• [Work order]: Count up the lines holding "pressure" in the material, then reply with only the number.

• [Source data]:
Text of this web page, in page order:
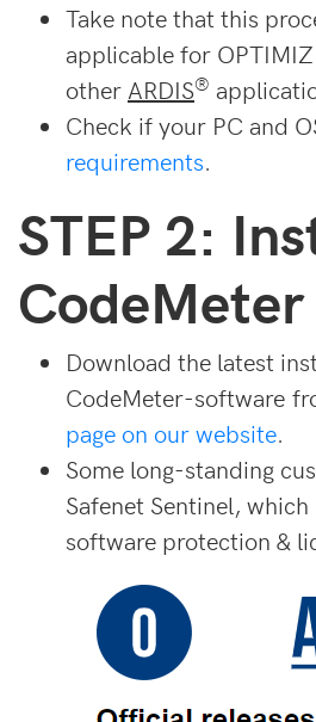
Take note that this
applicable for
other ARDIS®
Check if your PC and
requirements.
STEP 2:
CodeMeter
Download the latest
CodeMeter-software
page on our website.
Some long-standing
Safenet Sentinel,
software protection &
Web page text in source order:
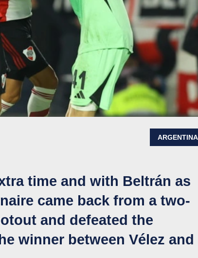
ARGENTINA
time and with Beltrán as
came back from a two-
and defeated the
winner between Vélez and
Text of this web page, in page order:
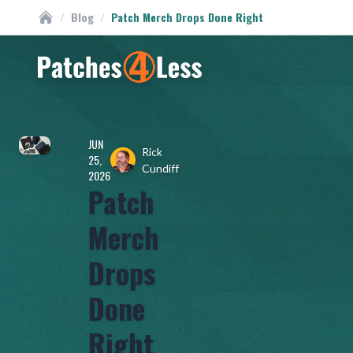
Custom Patches
/ Blog / Patch Merch Drops Done Right
Homepage
JUN
25,
2026
Rick
Cundiff
Patch
Merch
Drops
Done
Right
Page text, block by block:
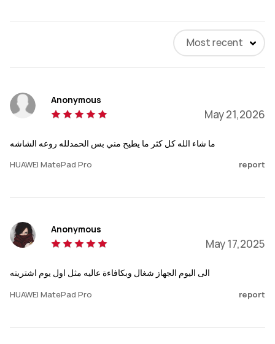
Most recent
Anonymous
May 21,2026
ما شاء الله كل كثر ما يطيح مني بس الحمدلله روعه الشاشه
HUAWEI MatePad Pro report
Anonymous
May 17,2025
الى اليوم الجهاز شغال وبكافاءة عاليه مثل اول يوم اشتريته
HUAWEI MatePad Pro report
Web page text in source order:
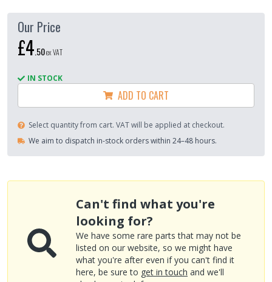
Our Price
£4.50ex VAT
IN STOCK
ADD TO CART
Select quantity from cart. VAT will be applied at checkout.
We aim to dispatch in-stock orders within 24–48 hours.
Can't find what you're
looking for?
We have some rare parts that may not be
listed on our website, so we might have
what you're after even if you can't find it
here, be sure to get in touch and we'll
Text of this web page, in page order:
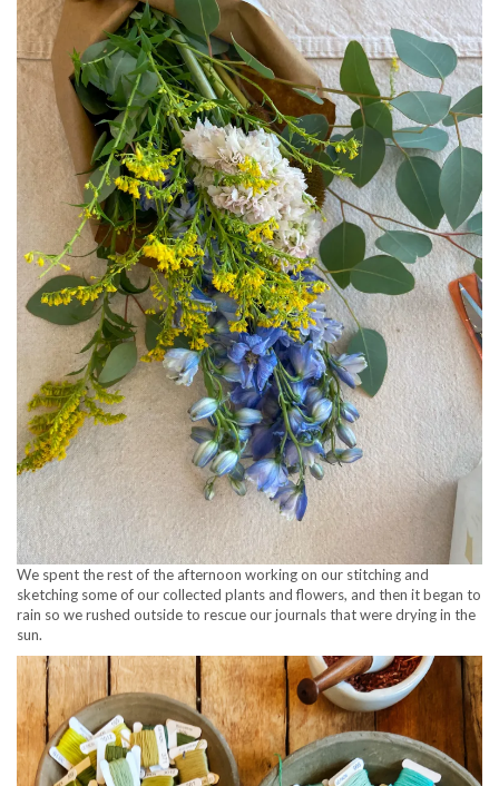
We spent the rest of the afternoon working on our stitching and
sketching some of our collected plants and flowers, and then it began to
rain so we rushed outside to rescue our journals that were drying in the
sun.
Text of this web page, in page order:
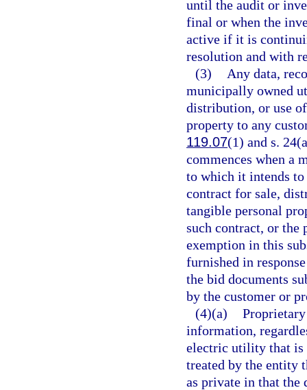
until the audit or
final or when the
active if it is
resolution and with
(3)
Any data,
municipally owned
distribution, or use
property to any
119.07(1) and s.
commences when
to which it intends to
contract for sale,
tangible personal
such contract, or the
exemption in this
furnished in
the bid documents
by the customer or
(4)(a)
information,
electric utility that is
treated by the entity
as private in that the
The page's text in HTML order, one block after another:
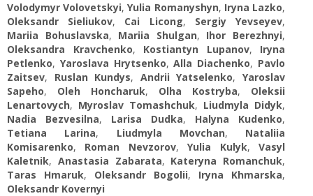
Volodymyr Volovetskyi,Yulia Romanyshyn, Iryna Lazko,
Oleksandr Sieliukov, Cai Licong, Sergiy Yevseyev,
Mariia Bohuslavska, Mariia Shulgan, Ihor Berezhnyi,
Oleksandra Kravchenko, Kostiantyn Lupanov, Iryna
Petlenko, Yaroslava Hrytsenko,Alla Diachenko, Pavlo
Zaitsev, Ruslan Kundys, Andrii Yatselenko,Yaroslav
Sapeho, Oleh Honcharuk, Olha Kostryba, Oleksii
Lenartovych, Myroslav Tomashchuk, Liudmyla Didyk,
Nadia Bezvesilna, Larisa Dudka, Halyna Kudenko,
Tetiana Larina, Liudmyla Movchan, Nataliia
Komisarenko, Roman Nevzorov,Yulia Kulyk,Vasyl
Kaletnik, Anastasia Zabarata, Kateryna Romanchuk,
Taras Hmaruk, Oleksandr Bogolii, Iryna Khmarska,
Oleksandr Kovernyi
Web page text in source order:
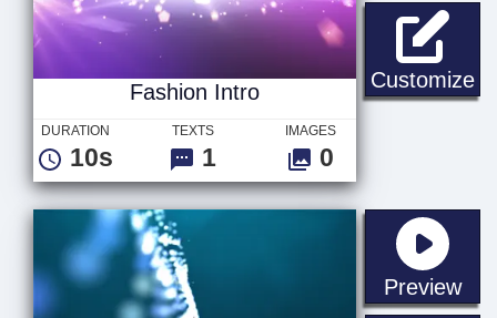
Customize
Fashion Intro
DURATION
10s
TEXTS
1
IMAGES
0
Preview
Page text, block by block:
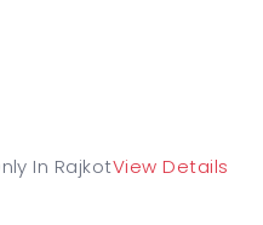
In RajkotView Details
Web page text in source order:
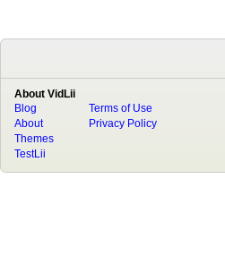
About VidLii
Blog
About
Terms of Use
Privacy Policy
Themes
TestLii
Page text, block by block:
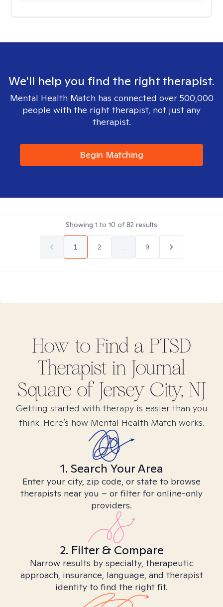
We'll help you find the right therapist.
Mental Health Match has connected over 500,000
people with the right therapist, not just any
therapist.
Begin Matching
Showing 1 to 10 of82 results
1 2 9
How to Find a PTSD
Therapist in Journal
Square of Jersey City, NJ
Getting started with therapy is easier than you
think. Here’s how Mental Health Match works.
1. Search Your Area
Enter your city, zip code, or state to browse
therapists near you – or filter for online-only
providers.
2. Filter & Compare
Narrow results by specialty, therapeutic
approach, insurance, language, and therapist
identity to find the right fit.
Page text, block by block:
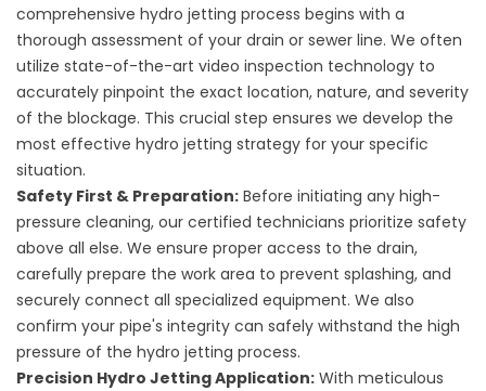
comprehensive hydro jetting process begins with a
thorough assessment of your drain or sewer line. We often
utilize state-of-the-art video inspection technology to
accurately pinpoint the exact location, nature, and severity
of the blockage. This crucial step ensures we develop the
most effective hydro jetting strategy for your specific
situation.
Safety First & Preparation: Before initiating any high-
pressure cleaning, our certified technicians prioritize safety
above all else. We ensure proper access to the drain,
carefully prepare the work area to prevent splashing, and
securely connect all specialized equipment. We also
confirm your pipe's integrity can safely withstand the high
pressure of the hydro jetting process.
Precision Hydro Jetting Application: With meticulous
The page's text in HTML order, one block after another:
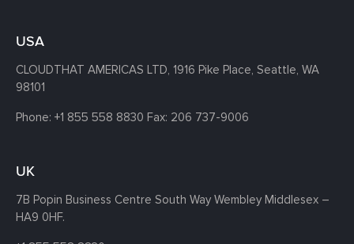
USA
CLOUDTHAT AMERICAS LTD, 1916 Pike Place, Seattle, WA
98101
Phone: +1 855 558 8830 Fax: 206 737-9006
UK
7B Popin Business Centre South Way Wembley Middlesex –
HA9 0HF.
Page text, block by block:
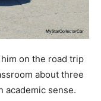
on the road trip
about three
academic sense.
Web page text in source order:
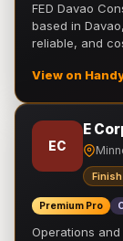
FED Davao
based in
reliable, and
View on
EC
E
Premium Pro
Operations
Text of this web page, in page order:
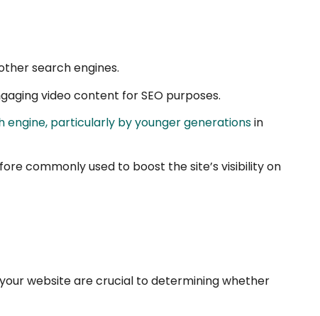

• [Answer space]: 2